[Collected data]
··········

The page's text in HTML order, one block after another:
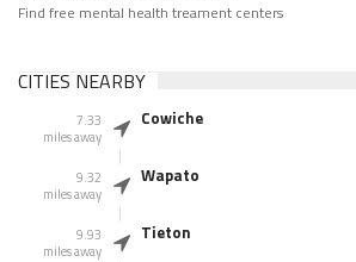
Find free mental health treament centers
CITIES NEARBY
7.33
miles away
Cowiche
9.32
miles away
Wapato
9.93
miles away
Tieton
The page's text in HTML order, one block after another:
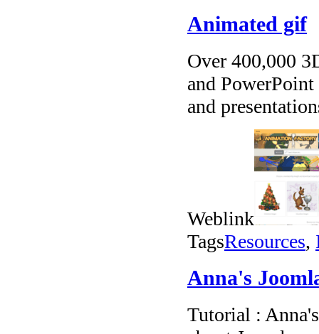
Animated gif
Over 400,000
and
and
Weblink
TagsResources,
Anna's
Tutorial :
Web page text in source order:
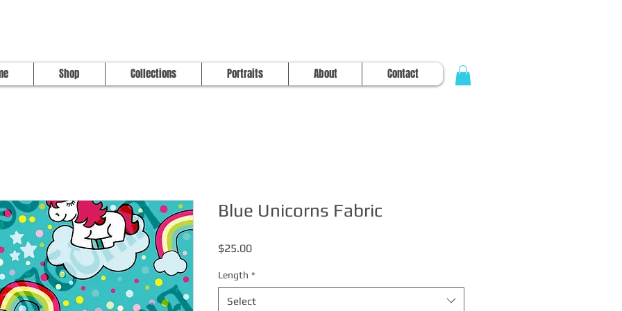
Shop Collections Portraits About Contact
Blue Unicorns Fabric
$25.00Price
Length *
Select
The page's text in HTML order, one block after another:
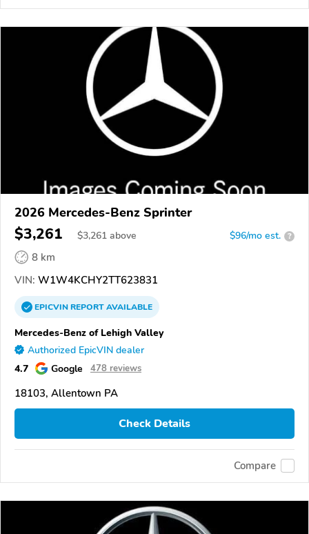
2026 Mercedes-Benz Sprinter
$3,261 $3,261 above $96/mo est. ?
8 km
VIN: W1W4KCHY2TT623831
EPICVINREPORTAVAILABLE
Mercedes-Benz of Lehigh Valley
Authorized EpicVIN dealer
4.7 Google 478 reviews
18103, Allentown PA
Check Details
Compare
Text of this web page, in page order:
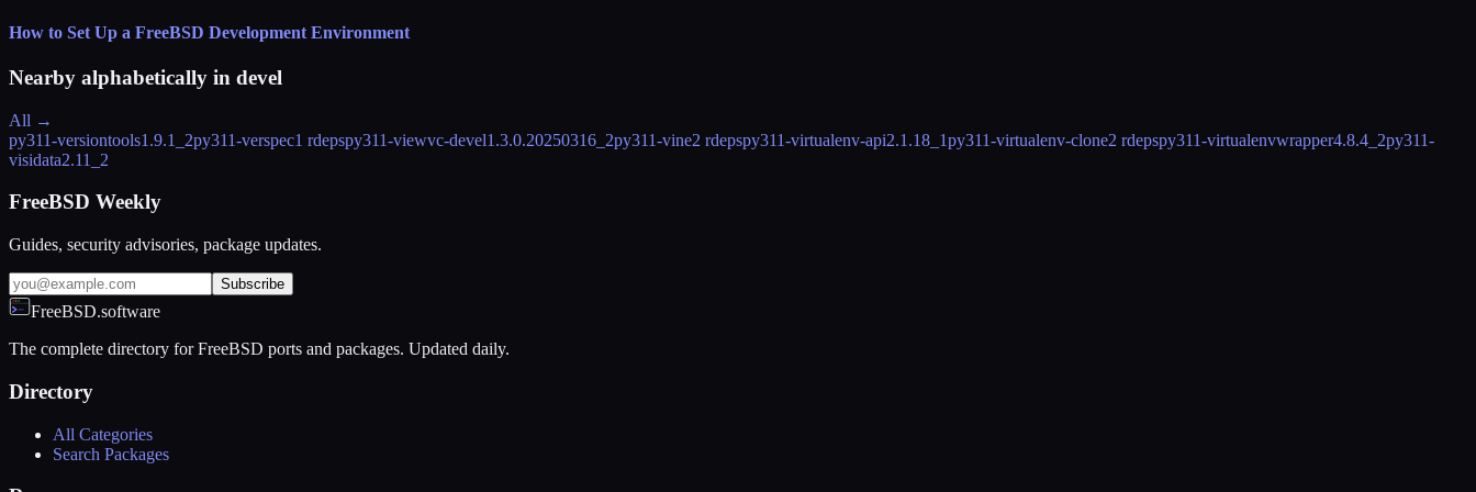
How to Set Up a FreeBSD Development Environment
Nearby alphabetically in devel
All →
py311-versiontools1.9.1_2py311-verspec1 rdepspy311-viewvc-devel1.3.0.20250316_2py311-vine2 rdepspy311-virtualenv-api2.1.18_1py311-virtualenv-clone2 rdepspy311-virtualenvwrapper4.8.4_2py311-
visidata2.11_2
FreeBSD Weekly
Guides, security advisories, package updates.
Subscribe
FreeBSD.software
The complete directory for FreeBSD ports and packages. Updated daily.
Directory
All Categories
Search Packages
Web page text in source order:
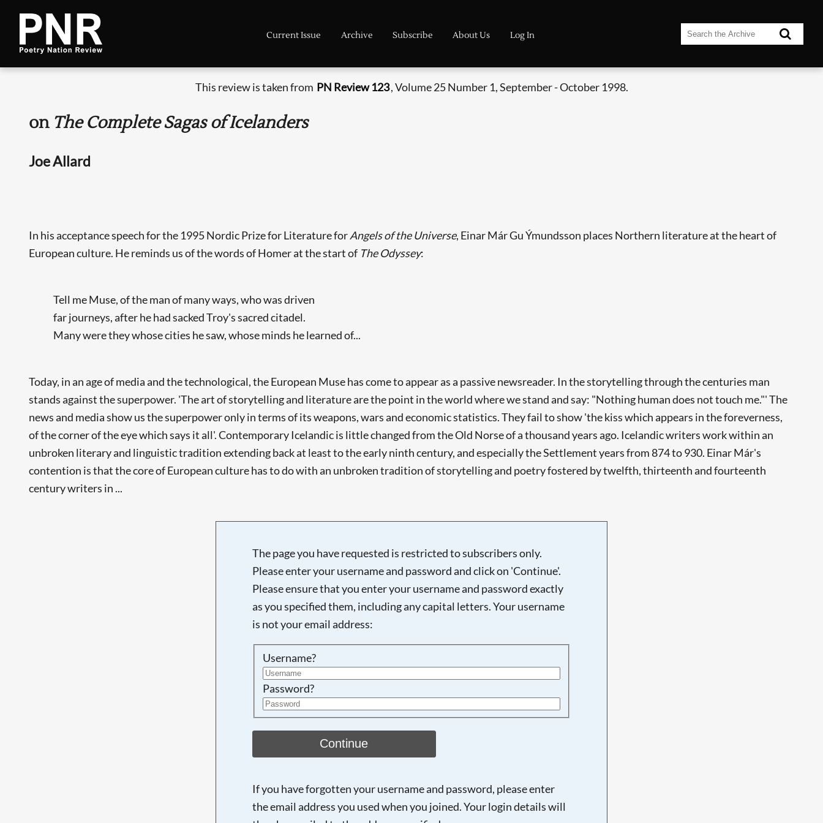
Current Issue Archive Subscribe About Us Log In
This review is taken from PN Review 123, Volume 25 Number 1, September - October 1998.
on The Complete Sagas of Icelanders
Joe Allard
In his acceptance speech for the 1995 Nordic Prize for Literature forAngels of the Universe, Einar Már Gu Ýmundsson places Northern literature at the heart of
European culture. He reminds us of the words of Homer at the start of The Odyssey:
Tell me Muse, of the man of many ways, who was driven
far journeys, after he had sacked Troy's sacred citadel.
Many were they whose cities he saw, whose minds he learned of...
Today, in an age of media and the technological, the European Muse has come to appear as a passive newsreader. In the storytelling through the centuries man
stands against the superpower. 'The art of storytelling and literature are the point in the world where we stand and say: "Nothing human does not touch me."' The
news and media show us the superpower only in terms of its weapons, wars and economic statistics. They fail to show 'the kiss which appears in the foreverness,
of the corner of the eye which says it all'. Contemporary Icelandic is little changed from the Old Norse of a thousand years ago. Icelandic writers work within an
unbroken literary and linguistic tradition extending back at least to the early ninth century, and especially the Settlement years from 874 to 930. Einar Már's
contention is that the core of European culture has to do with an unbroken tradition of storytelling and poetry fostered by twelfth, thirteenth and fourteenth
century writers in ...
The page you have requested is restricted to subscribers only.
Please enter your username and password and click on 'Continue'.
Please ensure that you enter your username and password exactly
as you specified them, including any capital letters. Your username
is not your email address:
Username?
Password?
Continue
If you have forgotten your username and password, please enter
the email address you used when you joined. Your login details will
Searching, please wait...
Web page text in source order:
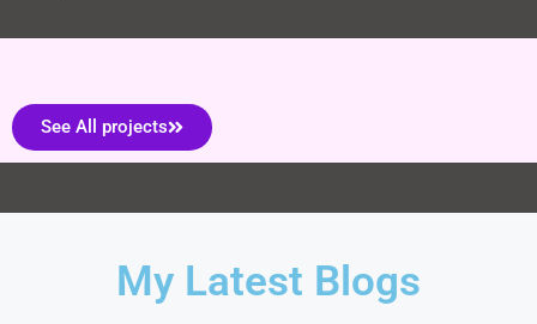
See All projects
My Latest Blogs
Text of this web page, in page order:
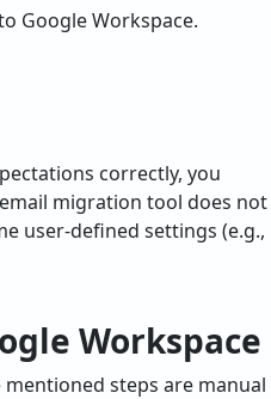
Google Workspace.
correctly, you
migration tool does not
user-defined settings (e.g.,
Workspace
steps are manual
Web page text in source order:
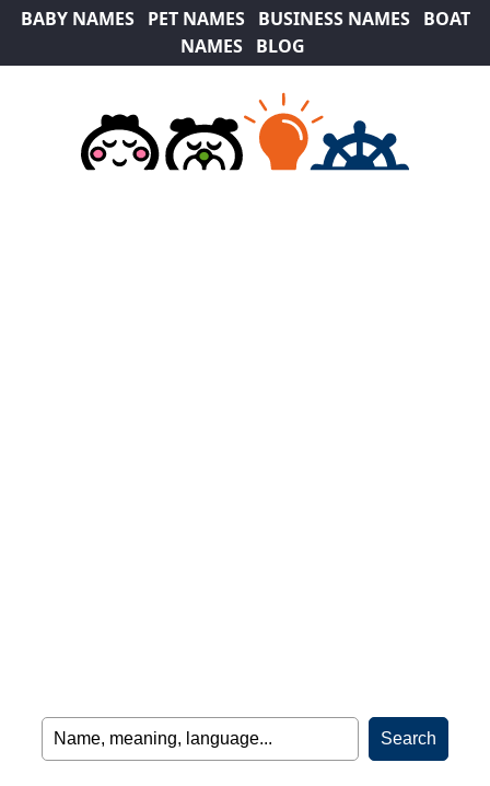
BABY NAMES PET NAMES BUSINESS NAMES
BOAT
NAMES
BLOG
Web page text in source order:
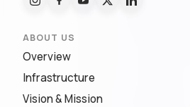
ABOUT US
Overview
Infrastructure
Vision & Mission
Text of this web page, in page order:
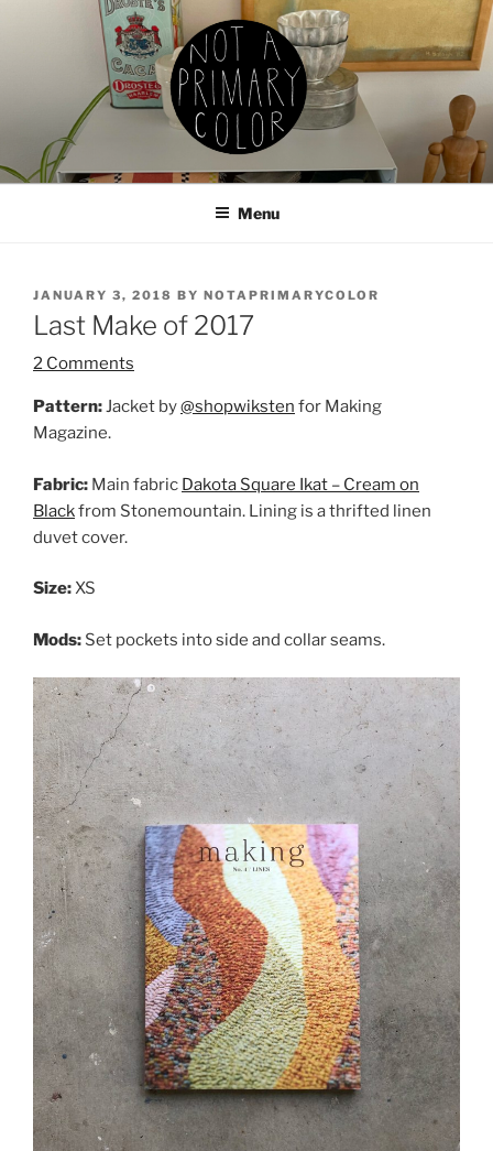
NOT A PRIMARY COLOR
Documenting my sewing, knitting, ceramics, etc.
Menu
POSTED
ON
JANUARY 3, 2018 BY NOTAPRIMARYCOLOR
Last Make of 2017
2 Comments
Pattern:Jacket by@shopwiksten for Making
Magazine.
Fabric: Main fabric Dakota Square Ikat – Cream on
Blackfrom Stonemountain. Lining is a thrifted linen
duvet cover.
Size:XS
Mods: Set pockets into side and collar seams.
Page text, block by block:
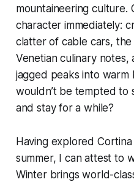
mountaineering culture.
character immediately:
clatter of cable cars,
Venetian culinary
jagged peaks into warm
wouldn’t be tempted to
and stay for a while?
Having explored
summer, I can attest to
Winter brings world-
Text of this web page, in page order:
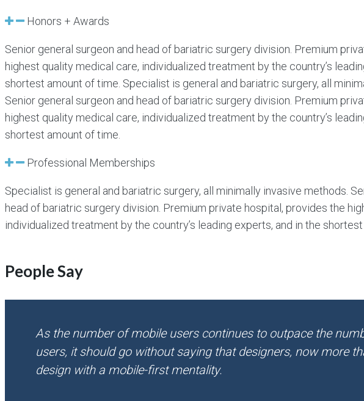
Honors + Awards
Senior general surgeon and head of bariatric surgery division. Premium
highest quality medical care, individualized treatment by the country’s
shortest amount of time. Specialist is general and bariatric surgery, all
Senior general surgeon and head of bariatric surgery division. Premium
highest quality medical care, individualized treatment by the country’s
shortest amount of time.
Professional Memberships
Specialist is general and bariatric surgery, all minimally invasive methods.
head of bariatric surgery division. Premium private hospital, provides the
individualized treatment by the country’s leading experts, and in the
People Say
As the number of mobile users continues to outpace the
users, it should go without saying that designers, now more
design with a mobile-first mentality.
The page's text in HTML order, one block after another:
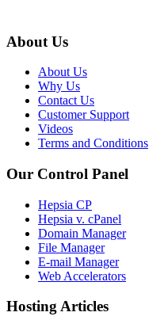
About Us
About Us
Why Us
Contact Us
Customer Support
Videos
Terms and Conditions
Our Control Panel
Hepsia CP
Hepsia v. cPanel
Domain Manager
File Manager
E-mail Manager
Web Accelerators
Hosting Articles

··········

- TRY IT -
All lines that contain the word "which" must be copied from the records above.

- RESPONSE TO THE EXERCISE -
news and media show us the superpower only in terms of its weapons, wars and economic statistics. They fail to show 'the kiss which appears in the foreverness,
of the corner of the eye which says it all'. Contemporary Icelandic is little changed from the Old Norse of a thousand years ago. Icelandic writers work within an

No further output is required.